* _HOW TO COMPLETE THIS TASK_
Look through the entries below. Report each line that has the word "kitchen" in it.

* _INFORMATION_
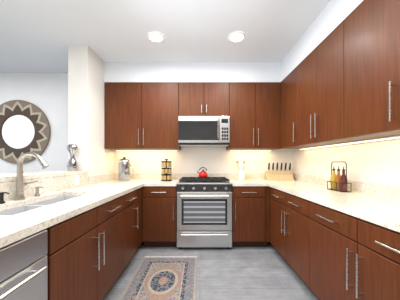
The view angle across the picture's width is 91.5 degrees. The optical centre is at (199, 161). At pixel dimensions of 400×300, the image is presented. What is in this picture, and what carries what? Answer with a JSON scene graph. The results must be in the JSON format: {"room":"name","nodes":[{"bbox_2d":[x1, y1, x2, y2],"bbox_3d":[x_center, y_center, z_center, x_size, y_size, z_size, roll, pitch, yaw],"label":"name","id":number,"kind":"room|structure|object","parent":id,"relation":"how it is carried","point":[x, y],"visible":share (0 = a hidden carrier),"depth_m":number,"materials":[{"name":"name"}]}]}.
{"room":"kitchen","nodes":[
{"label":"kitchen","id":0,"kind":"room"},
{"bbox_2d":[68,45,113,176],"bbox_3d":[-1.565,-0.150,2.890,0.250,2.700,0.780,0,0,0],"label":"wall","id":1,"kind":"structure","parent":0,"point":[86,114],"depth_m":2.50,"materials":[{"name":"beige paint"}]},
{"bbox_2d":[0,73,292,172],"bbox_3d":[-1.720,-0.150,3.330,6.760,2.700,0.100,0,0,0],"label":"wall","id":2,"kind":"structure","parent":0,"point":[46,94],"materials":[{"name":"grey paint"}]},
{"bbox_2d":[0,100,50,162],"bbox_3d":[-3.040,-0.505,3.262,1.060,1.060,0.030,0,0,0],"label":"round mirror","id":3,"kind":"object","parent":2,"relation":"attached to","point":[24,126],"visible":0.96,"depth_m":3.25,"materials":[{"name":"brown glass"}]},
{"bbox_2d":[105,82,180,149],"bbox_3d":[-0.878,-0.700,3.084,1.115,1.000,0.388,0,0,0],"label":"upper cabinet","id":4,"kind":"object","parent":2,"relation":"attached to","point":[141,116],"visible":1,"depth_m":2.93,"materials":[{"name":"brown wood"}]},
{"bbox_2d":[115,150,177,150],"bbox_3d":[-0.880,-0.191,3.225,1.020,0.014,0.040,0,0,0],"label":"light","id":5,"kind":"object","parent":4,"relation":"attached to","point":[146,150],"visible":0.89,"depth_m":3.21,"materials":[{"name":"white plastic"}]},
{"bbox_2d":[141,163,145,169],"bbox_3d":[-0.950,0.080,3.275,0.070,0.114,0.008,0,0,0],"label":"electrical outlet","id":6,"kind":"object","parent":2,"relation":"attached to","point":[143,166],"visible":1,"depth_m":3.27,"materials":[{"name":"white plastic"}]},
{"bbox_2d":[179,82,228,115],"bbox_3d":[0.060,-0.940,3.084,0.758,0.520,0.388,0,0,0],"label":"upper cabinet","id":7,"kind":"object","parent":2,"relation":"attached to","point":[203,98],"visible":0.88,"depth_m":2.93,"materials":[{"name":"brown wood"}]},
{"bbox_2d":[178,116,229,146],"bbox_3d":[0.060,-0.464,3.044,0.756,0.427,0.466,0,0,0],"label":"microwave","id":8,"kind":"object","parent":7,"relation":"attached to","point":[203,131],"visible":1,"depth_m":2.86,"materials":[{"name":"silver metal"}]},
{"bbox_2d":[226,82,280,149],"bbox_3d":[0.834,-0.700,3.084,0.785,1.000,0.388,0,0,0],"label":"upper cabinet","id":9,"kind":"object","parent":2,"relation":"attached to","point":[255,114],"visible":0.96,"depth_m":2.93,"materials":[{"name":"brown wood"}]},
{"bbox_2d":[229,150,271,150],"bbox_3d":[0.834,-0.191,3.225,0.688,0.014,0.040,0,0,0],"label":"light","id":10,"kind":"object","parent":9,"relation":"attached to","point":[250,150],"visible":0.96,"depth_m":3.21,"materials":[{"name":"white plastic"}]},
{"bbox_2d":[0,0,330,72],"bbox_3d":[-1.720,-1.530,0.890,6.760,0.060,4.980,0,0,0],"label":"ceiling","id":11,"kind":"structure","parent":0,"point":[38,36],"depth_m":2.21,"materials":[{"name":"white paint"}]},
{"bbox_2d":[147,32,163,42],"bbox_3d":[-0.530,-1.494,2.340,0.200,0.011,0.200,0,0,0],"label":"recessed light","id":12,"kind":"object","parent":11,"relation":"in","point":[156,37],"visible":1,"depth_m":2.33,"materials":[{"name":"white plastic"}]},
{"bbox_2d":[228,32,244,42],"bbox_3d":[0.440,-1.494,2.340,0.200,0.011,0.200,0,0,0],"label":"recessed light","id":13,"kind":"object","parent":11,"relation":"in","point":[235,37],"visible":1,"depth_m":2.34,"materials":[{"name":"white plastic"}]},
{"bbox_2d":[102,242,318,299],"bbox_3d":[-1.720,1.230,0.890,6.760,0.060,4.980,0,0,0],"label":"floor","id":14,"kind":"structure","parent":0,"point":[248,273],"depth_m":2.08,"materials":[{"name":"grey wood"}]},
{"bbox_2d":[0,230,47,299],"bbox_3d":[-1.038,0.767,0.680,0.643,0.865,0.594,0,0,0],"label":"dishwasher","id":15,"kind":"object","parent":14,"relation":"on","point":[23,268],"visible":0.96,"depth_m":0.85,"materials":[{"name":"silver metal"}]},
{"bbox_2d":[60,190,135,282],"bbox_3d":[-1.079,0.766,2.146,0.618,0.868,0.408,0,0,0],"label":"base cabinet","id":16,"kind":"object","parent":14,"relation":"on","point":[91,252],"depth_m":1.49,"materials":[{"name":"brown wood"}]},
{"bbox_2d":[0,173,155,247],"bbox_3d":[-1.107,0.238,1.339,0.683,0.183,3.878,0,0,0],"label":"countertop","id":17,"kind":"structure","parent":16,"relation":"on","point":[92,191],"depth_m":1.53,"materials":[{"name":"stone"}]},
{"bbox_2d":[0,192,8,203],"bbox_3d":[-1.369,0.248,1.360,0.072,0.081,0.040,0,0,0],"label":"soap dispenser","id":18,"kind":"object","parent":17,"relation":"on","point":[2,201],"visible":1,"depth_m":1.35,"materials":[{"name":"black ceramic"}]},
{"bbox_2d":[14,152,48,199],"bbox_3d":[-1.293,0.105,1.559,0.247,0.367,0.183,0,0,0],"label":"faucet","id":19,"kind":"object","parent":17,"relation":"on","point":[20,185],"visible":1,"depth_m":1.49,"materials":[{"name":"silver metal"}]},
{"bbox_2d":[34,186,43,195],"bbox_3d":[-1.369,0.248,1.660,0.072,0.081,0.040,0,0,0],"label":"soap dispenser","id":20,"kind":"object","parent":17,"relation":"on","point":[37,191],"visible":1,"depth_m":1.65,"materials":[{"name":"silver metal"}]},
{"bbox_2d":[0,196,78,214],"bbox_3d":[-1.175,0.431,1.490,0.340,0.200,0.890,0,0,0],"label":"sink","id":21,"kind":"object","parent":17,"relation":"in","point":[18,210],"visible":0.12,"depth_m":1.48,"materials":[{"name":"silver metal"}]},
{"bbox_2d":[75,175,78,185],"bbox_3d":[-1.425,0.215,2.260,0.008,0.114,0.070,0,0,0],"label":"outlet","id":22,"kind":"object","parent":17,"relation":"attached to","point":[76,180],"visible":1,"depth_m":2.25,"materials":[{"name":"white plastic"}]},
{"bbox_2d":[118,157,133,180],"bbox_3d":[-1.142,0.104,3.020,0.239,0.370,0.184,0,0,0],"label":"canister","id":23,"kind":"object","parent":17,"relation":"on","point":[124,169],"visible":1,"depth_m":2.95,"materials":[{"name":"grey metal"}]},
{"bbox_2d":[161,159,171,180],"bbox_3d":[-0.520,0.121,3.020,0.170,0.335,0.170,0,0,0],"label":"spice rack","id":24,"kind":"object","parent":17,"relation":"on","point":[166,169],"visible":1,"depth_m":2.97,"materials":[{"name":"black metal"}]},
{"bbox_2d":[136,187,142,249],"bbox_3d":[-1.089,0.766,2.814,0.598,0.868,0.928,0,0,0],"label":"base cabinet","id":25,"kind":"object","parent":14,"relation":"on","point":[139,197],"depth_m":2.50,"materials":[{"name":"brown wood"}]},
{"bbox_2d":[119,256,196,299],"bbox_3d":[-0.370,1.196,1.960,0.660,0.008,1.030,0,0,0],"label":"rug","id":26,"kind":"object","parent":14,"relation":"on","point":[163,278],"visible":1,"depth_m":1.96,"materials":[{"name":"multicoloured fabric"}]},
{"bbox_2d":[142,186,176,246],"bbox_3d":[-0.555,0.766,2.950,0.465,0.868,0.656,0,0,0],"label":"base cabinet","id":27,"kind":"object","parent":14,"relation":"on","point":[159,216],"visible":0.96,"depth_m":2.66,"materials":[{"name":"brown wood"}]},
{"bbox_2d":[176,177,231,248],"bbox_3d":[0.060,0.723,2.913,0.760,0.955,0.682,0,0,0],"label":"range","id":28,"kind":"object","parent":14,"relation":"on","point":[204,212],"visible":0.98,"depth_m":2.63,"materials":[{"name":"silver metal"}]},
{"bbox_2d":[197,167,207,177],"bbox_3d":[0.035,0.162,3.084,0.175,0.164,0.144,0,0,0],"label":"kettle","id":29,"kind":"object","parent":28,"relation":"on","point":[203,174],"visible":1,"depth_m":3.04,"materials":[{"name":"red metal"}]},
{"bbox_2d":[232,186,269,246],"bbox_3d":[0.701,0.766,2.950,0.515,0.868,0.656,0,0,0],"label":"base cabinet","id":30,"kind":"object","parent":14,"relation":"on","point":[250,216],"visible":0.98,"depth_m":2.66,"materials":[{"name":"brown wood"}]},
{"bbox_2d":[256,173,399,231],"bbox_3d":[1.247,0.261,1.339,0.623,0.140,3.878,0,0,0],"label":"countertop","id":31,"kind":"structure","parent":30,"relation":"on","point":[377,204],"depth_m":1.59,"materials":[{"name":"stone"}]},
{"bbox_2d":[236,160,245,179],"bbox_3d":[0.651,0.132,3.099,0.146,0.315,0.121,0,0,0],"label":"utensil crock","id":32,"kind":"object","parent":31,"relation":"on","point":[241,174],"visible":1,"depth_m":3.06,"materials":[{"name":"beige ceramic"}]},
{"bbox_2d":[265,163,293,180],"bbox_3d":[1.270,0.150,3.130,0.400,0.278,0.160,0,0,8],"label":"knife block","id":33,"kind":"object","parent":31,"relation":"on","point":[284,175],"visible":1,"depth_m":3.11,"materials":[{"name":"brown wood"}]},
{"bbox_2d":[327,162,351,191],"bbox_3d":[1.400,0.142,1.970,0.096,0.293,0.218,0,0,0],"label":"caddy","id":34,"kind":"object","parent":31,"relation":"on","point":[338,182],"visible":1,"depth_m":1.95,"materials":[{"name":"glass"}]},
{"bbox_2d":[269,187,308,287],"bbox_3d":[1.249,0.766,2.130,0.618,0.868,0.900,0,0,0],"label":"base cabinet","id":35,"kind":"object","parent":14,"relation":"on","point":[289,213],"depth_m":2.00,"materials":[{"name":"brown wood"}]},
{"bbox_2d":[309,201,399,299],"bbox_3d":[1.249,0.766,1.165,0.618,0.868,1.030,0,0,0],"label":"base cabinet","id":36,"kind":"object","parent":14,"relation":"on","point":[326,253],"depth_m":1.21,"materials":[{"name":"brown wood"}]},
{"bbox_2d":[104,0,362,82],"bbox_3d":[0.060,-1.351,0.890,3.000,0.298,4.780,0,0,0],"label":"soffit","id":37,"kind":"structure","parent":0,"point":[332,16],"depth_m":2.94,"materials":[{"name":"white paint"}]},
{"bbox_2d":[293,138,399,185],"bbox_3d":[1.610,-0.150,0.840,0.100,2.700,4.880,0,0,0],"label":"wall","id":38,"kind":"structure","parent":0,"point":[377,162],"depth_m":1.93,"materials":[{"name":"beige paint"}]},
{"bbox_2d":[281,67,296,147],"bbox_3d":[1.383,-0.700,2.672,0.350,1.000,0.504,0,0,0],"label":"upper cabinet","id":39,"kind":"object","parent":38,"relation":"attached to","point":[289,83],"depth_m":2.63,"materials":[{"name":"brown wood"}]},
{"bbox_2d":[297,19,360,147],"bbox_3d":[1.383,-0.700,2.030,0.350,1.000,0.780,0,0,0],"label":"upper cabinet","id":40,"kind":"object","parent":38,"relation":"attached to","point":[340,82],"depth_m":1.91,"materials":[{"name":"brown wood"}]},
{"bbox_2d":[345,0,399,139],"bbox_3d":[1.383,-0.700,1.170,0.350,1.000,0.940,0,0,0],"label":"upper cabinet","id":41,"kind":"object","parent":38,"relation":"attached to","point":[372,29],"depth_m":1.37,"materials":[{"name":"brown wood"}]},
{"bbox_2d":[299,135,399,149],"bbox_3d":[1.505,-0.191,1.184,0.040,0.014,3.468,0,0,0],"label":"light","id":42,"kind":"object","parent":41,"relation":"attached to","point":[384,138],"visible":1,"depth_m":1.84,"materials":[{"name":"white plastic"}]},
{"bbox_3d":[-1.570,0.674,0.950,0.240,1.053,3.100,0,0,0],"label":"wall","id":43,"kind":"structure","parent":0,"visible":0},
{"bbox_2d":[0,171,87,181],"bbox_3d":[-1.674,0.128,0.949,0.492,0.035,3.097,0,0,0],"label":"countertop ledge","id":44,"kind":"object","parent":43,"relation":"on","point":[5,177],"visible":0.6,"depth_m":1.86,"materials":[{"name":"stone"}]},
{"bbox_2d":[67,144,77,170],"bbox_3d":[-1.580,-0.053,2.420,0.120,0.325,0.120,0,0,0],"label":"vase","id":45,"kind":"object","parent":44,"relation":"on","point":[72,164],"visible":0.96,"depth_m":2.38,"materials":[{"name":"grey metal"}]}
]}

* _RESPONSE AREA_
{"room":"kitchen","nodes":[
{"label":"kitchen","id":0,"kind":"room"},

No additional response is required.